En 1960 seguía estimando Vela la reluctancia frente a lo objetivo el rasgo propio de toda filosofía existencialista:

«En todas las filosofías existenciales y existencialistas late este mismo terror a lo objetivo. Sartre habla de engluement por lo objetivo en que el sujeto se queda pegado como la mosca en el papel engomado. Es cierto que la cultura se ha hecho demasiado objetiva, racional, fría y abstracta, pero no parece que el modo de salvarla sea acentuar en tal grado lo subjetivo, pasional y concreto. La cultura europea —es cierto— se ha apartado de la vida y sus fermentos, embarcándose en la nave del racionalismo puro, pero como las tripulaciones de los veleros antiguos en sus largas travesías, ha enfermado de escorbuto, por falta de vitaminas. “Cultura anémica” la llama Ortega en el primer volumen de El Espectador, añadiendo: “La vida tiene que ser culta, pero la cultura tiene que ser vital”»83.

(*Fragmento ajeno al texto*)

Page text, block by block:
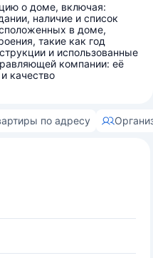
о доме, включая:
наличие и список
в доме,
такие как год
и использованные
компании: её
качество
по адресу
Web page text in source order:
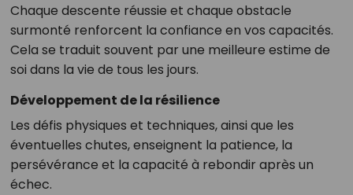
Chaque descente réussie et chaque obstacle
surmonté renforcent la confiance en vos capacités.
Cela se traduit souvent par une meilleure estime de
soi dans la vie de tous les jours.
Développement de la résilience
Les défis physiques et techniques, ainsi que les
éventuelles chutes, enseignent la patience, la
persévérance et la capacité à rebondir après un
échec.
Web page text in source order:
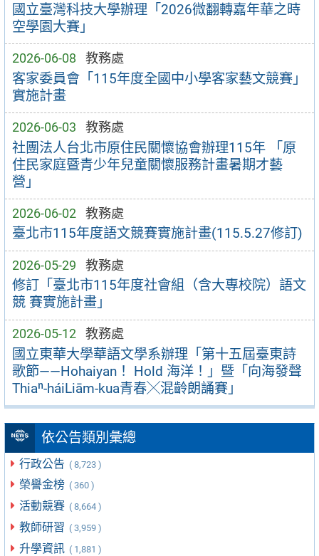
國立臺灣科技大學辦理「2026微翻轉嘉年華之時
空學園大賽」
2026-06-08 教務處
客家委員會「115年度全國中小學客家藝文競賽」
實施計畫
2026-06-03 教務處
社團法人台北市原住民關懷協會辦理115年 「原
住民家庭暨青少年兒童關懷服務計畫暑期才藝
營」
2026-06-02 教務處
臺北市115年度語文競賽實施計畫(115.5.27修訂)
2026-05-29 教務處
修訂「臺北市115年度社會組（含大專校院）語文
競 賽實施計畫」
2026-05-12 教務處
國立東華大學華語文學系辦理「第十五屆臺東詩
歌節——Hohaiyan！ Hold 海洋！」暨「向海發聲
Thiaⁿ-háiLiām-kua青春╳混齡朗誦賽」
依公告類別彙總
行政公告 ( 8,723 )
榮譽金榜 ( 360 )
活動競賽 ( 8,664 )
教師研習 ( 3,959 )
升學資訊 ( 1,881 )

Ante lo inequívoco del diagnóstico —cultura desvitalizada, pensamiento que renuncia a afirmarse como necesidad—, la propuesta orteguiana de insertar el concepto de razón pura, objetiva, en el de «razón vital» y definir el ser objetivo de las cosas se alza como alternativa a la encrucijada en que se halla el pensamiento contemporáneo. «Una exigencia de equilibrio y serenidad» ante la desazón de nuestro tiempo y una enérgica reacción frente al patetismo, frente a la gesticulación y el miedo, que había de seducir profundamente a Vela y dejar huella indeleble en su obra escrita.